Where does the word "Draw" appear in the data? Copy every line that holds it.

* [Data entries]
================

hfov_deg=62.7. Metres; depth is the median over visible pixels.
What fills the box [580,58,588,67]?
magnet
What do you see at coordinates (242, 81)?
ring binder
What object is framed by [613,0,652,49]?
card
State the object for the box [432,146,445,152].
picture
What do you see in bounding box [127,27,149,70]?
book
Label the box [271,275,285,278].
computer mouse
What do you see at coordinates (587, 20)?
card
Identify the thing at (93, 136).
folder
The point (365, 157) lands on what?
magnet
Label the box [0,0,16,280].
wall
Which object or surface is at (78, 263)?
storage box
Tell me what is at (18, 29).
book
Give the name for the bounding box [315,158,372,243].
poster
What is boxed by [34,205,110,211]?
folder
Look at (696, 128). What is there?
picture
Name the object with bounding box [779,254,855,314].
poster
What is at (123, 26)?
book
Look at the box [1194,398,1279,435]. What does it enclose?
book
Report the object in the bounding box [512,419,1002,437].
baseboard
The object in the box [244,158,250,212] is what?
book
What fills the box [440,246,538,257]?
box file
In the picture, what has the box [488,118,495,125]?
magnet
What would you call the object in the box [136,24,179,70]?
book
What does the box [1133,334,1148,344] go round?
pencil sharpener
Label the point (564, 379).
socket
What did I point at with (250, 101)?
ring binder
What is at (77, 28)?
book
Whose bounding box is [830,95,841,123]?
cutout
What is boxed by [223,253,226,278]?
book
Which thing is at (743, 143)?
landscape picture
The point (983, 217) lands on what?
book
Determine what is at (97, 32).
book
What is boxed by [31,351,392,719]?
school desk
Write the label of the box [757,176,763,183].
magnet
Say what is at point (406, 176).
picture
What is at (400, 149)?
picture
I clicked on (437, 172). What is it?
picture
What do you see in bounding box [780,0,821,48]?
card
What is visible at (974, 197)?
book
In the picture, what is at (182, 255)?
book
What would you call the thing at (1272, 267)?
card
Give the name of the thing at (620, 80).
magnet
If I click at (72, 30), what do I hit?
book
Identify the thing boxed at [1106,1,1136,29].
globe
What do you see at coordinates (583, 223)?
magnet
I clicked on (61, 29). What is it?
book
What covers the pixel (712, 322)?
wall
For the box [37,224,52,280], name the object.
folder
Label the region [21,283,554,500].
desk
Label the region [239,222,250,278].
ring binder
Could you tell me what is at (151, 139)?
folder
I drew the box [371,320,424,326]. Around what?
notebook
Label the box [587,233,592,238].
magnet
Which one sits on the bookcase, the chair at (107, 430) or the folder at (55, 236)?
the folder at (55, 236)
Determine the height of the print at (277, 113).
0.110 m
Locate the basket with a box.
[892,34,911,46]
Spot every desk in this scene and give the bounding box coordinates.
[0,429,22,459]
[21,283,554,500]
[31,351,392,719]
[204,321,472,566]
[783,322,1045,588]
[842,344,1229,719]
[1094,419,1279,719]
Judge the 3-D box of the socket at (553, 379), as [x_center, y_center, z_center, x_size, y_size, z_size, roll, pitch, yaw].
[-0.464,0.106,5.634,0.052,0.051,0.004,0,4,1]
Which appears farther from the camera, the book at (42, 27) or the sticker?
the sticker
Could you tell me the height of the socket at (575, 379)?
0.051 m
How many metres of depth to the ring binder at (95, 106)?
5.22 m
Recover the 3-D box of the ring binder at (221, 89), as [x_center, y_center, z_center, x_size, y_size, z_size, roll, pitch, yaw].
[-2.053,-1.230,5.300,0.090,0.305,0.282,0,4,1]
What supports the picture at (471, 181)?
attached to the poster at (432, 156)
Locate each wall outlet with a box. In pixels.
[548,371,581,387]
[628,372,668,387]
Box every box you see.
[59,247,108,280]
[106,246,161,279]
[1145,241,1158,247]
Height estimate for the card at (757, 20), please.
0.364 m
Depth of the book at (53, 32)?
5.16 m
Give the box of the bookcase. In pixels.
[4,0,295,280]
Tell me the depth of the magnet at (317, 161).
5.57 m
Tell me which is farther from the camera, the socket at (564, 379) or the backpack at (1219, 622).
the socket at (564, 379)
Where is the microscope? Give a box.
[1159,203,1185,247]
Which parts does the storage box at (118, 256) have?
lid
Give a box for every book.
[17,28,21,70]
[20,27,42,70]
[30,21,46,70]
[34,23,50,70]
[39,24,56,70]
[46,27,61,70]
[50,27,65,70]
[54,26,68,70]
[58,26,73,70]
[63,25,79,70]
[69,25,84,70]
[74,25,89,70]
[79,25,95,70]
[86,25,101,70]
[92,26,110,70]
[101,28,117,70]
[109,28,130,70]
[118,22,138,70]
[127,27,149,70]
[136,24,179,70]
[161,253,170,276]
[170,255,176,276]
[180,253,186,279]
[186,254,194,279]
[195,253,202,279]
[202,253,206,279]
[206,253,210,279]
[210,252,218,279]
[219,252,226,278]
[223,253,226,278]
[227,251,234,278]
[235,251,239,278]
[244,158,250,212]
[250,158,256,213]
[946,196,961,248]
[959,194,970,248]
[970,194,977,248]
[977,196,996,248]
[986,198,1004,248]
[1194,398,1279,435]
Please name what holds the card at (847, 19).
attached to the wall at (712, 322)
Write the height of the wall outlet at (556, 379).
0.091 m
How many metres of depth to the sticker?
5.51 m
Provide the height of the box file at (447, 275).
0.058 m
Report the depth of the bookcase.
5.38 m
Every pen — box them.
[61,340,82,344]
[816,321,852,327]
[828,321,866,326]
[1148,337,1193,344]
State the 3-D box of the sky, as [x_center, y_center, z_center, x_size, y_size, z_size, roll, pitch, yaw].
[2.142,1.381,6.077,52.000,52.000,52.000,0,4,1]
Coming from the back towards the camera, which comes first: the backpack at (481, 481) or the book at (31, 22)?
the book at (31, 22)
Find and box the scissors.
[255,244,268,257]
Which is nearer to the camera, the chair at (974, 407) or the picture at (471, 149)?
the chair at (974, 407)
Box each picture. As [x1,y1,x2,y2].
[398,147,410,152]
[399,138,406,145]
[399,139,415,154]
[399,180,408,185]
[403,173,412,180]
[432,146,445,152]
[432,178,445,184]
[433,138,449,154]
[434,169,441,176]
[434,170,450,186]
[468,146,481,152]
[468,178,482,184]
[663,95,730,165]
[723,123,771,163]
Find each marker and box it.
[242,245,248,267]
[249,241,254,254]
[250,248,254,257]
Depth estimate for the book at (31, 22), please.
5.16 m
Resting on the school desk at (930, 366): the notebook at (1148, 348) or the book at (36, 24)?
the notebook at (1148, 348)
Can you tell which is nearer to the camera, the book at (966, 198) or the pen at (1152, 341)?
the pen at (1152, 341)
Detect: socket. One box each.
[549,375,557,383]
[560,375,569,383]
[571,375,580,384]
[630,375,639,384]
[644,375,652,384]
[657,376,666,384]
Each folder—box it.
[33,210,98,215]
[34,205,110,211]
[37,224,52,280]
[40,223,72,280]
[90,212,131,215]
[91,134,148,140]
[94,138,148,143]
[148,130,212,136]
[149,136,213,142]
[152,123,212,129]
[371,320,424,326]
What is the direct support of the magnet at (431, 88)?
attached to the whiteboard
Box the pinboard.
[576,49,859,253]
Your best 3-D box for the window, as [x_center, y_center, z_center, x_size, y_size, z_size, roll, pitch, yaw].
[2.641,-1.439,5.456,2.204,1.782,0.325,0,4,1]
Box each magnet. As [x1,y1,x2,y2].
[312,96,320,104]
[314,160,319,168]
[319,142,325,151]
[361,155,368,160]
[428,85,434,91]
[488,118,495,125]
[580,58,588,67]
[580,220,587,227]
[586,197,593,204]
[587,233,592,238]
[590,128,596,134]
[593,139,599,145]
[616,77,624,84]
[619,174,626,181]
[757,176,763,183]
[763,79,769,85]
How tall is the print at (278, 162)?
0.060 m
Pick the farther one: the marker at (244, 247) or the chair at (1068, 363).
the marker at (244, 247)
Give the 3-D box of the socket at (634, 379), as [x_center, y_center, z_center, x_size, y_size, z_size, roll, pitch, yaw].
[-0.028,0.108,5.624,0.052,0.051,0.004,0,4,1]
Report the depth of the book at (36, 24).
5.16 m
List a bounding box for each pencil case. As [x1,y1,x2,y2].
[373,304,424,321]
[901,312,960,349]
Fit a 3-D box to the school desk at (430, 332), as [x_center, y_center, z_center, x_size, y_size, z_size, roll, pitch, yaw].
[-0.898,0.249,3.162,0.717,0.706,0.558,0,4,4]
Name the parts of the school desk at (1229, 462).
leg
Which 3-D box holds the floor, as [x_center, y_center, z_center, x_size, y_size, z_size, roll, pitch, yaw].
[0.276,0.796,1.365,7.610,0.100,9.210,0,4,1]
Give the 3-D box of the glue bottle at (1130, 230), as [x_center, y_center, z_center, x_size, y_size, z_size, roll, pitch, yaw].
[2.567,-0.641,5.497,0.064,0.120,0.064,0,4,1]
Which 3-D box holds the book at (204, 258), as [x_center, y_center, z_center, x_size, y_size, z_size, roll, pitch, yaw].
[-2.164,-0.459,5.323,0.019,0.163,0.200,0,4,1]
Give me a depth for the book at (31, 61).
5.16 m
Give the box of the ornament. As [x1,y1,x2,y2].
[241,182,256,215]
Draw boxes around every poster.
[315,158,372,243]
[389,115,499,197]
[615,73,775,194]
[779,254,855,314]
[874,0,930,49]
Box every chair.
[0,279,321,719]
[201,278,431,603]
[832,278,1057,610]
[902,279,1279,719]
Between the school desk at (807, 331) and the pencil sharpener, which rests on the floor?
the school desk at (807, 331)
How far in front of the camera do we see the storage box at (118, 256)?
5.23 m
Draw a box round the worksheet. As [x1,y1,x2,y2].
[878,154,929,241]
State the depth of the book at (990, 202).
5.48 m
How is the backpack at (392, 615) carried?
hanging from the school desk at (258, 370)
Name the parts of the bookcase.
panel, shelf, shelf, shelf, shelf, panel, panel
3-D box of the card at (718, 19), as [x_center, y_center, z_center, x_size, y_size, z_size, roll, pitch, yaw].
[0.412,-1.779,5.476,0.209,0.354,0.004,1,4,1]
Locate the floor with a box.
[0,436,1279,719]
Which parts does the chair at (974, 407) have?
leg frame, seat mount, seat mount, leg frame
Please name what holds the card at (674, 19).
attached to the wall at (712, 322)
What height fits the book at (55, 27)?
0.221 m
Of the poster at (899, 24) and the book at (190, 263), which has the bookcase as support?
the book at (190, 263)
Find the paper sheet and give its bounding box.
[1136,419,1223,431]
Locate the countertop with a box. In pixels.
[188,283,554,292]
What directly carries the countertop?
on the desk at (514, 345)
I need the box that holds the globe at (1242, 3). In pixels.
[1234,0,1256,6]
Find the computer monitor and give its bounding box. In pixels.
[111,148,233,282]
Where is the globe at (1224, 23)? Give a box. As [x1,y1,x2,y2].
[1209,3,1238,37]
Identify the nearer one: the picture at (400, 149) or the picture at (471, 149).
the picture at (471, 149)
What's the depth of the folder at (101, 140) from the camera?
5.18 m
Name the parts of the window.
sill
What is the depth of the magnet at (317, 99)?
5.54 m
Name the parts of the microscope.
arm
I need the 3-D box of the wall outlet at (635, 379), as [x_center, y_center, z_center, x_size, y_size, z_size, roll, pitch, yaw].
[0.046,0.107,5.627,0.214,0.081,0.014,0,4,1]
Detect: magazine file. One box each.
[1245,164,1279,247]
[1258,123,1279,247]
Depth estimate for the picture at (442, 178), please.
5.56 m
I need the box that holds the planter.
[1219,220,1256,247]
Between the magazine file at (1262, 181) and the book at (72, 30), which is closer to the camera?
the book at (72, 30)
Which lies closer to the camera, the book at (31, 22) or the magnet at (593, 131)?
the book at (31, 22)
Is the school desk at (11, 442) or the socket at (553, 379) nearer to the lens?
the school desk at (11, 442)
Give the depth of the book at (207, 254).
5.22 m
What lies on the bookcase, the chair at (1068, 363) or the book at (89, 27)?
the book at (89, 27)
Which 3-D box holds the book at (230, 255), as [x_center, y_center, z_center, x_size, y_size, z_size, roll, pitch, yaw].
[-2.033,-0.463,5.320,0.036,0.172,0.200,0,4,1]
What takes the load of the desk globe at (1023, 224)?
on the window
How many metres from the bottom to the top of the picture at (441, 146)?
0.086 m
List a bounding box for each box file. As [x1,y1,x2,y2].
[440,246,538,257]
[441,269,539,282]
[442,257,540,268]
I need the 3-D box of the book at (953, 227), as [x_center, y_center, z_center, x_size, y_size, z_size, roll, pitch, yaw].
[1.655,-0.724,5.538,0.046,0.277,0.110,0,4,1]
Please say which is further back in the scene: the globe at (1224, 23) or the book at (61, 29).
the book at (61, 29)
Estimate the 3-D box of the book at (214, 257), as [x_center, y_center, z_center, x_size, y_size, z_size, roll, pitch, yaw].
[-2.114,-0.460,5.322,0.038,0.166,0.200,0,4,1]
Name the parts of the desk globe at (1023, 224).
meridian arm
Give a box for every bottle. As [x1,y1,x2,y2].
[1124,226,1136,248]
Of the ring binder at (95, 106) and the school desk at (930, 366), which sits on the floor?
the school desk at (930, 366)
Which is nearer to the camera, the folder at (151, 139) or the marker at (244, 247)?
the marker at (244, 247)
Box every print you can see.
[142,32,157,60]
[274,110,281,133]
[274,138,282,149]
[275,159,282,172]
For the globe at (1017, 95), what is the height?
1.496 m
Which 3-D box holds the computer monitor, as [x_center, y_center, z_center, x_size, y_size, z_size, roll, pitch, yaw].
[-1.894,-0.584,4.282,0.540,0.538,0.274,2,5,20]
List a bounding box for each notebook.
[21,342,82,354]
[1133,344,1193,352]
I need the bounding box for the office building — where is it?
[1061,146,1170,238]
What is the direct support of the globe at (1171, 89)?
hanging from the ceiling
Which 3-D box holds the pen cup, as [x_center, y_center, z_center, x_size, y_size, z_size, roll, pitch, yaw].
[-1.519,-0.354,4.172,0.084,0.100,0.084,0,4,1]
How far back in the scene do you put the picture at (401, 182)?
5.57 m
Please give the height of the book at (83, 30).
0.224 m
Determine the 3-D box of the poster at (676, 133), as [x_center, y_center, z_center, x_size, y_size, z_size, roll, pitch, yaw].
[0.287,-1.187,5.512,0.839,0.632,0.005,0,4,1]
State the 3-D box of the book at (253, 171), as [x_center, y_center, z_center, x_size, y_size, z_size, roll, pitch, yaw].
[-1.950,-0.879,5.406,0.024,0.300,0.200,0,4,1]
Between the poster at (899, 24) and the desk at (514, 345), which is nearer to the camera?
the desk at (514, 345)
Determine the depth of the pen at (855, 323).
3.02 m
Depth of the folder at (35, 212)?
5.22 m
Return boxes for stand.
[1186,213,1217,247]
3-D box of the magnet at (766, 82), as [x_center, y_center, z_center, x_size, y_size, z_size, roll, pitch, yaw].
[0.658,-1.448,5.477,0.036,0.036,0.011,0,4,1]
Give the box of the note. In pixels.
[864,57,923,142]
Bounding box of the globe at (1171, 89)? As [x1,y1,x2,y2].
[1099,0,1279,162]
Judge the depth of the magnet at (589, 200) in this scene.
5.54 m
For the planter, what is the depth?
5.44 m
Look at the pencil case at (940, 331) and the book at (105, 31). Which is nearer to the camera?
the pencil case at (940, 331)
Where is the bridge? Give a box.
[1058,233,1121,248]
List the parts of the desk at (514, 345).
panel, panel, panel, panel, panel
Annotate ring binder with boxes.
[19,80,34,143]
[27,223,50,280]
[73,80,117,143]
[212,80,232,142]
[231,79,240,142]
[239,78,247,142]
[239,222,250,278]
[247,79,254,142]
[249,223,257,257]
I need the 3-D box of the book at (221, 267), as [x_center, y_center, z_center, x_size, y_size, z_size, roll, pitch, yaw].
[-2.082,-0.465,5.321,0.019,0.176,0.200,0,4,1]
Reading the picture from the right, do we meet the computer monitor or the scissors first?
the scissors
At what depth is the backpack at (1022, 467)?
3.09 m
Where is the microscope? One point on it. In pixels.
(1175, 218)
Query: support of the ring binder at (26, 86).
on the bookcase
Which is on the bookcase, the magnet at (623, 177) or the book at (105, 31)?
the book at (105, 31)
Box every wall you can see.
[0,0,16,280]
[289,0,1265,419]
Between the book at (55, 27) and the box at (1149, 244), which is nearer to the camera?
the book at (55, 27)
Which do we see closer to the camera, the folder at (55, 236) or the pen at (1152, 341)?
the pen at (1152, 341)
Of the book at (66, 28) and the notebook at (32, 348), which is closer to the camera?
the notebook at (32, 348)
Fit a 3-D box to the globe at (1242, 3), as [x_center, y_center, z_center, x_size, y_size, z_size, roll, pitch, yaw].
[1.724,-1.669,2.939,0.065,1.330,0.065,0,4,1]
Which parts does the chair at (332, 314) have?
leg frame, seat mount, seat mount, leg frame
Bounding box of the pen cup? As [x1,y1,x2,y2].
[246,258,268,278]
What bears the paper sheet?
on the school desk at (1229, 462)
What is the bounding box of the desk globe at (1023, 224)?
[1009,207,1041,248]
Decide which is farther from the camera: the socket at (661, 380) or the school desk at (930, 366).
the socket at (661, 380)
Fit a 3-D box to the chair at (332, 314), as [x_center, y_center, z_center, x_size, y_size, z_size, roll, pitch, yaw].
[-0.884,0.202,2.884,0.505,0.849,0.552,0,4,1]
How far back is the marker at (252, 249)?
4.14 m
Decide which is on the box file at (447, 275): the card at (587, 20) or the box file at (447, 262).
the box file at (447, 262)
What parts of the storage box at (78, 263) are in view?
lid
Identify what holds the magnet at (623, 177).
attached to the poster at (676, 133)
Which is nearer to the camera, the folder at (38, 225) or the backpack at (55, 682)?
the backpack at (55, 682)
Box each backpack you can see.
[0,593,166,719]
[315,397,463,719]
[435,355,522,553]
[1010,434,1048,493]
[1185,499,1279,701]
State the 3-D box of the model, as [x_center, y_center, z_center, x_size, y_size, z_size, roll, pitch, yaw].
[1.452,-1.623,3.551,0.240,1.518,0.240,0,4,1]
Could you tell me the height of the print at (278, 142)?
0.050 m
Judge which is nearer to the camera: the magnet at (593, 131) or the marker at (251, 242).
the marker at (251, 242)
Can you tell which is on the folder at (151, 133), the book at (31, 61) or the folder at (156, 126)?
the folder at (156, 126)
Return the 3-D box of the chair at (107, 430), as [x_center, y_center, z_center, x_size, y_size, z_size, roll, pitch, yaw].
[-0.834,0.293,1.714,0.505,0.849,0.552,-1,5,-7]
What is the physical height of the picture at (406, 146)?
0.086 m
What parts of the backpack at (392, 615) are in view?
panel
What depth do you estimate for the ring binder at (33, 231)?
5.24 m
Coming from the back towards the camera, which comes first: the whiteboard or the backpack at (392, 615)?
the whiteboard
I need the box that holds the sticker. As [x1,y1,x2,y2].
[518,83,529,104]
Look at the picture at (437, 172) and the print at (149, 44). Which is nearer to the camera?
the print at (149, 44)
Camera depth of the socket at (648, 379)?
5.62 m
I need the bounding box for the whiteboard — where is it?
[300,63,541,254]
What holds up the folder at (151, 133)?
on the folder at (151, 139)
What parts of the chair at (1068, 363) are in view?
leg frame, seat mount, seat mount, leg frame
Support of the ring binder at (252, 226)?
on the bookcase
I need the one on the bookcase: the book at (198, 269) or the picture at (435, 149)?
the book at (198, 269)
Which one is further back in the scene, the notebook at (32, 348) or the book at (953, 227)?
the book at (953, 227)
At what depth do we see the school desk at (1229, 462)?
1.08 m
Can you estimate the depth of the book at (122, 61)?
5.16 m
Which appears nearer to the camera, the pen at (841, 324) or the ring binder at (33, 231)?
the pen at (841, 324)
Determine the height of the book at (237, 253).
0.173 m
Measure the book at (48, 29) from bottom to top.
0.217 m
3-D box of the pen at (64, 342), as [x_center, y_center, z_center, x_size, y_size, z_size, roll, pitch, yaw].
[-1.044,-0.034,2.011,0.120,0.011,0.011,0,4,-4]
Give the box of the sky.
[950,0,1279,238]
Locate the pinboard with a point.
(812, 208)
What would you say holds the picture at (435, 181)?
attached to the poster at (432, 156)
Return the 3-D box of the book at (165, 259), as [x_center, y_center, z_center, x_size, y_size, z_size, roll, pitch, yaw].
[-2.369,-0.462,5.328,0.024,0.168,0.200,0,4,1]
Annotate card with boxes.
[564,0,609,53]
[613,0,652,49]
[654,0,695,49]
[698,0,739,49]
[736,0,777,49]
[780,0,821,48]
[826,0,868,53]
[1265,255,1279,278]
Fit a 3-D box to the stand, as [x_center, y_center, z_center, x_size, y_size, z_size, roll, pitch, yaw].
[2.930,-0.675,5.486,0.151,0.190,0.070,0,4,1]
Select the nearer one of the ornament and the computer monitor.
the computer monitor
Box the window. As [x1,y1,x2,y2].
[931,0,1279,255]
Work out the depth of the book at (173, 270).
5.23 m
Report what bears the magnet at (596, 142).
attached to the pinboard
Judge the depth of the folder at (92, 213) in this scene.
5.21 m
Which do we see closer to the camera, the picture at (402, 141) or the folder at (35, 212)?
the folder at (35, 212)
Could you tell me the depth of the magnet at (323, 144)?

================

* [Solution to the problem]
Draw boxes around every poster.
Draw a box round the worksheet. As [x1,y1,x2,y2].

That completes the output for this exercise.